Note that \R only looks forward to match CRLF pairs. The regex \r\R can match a single CRLF pair. After \r has consumed the CR, the remaining lone LF is a valid line break for \R to match. This behavior is consistent across all flavors.

Octal Escapes

Many applications also support octal escapes in the form of \0377 or \377, where 377 is the octal representation of the character’s position in the character set (255 decimal in this case). There is a lot of variation between regex flavors as to the number of octal digits allowed or required after the backslash, whether the leading zero is required or not allowed, and whether \0 without additional digits matches a NULL byte. In some flavors this causes complications as \1 to \77 can be octal escapes 1 to 63 (decimal) or backreferences 1 to 77 (decimal), depending on how many capturing groups there are in the regex. Therefore, using these octal escapes in regexes is strongly discouraged. Use hexadecimal escapes instead.

Perl 5.14, PCRE 8.34, PHP 5.5.10, and R 3.0.3 support a new syntax \o{377} for octal escapes. You can have any number of octal digits between the curly braces, with or without leading zero. There is no confusion with backreferences and literal digits that follow are cleanly separated by the closing curly brace. Do be careful to only put octal digits between the curly braces. In Perl, \o{whatever} is not an error but matches a NULL byte.

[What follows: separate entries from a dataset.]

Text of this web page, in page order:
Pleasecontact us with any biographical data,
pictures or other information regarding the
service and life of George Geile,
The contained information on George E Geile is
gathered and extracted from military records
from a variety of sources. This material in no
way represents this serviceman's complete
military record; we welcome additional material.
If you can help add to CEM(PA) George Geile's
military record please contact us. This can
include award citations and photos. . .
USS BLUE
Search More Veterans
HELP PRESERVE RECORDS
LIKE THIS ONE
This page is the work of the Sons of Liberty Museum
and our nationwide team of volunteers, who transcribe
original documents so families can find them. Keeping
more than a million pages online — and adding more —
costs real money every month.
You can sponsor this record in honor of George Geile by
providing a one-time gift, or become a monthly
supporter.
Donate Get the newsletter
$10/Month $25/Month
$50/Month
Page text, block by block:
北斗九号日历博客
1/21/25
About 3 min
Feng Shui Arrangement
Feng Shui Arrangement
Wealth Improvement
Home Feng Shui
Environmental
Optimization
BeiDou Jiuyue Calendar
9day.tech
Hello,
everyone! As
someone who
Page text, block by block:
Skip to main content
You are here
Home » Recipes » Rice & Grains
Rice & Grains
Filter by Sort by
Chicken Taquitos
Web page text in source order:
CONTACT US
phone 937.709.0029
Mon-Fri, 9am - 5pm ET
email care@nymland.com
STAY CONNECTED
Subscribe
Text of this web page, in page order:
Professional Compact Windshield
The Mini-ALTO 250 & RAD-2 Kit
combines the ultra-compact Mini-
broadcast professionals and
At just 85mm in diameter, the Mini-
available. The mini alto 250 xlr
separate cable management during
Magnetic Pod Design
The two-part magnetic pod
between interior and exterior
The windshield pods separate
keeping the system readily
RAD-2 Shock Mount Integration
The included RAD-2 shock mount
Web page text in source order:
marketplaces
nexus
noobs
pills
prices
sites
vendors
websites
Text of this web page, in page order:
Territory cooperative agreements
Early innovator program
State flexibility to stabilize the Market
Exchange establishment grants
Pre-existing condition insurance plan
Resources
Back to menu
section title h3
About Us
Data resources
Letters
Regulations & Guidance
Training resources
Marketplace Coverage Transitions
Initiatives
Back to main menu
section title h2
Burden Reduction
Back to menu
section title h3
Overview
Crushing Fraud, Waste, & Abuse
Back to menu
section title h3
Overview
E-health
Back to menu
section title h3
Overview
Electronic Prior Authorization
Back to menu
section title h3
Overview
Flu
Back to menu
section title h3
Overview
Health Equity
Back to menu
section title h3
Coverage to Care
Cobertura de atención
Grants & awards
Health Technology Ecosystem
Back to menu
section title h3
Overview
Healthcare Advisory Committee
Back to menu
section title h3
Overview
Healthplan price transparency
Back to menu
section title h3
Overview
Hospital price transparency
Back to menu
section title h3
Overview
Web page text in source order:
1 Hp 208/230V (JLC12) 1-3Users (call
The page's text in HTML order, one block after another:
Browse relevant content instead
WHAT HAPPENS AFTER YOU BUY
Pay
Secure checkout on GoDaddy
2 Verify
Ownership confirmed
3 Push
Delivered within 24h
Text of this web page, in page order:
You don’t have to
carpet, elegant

Regex Syntax versus String Syntax

Many programming languages support similar escapes for non-printable characters in their syntax for literal strings in source code. Then such escapes are translated by the compiler into their actual characters before the string is passed to the regex engine. If the regex engine does not support the same escapes, this can cause an apparent difference in behavior when a regex is specified as a literal string in source code compared with a regex that is read from a file or received from user input. For example, POSIX regular expressions do not support any of these escapes. But the C programming language does support escapes like \n and \x0A in string literals. So when developing an application in C using the POSIX library, \n is only interpreted as a newline when you add the regex as a string literal to your source code. Then the compiler interprets \n and the regex engine sees an actual newline character. If your code reads the same regex from a file, then the regex engine sees \n. Depending on the implementation, the POSIX library interprets this as a literal n or as an error. The actual POSIX standard states that the behavior of an “ordinary” character preceded by a backslash is “undefined”.

A similar issue exists in Python 3.2 and prior with the Unicode escape \uFFFF. Python has supported this syntax as part of (Unicode) string literals ever since Unicode support was added to Python. But Python’s re module only supports \uFFFF starting with Python 3.3. In Python 3.2 and earlier, \uFFFF works when you add your regex as a literal (Unicode) string to your Python code. But when your Python 3.2 script reads the regex from a file or user input, \uFFFF matches uFFFF literally as the regex engine sees \u as an escaped literal u.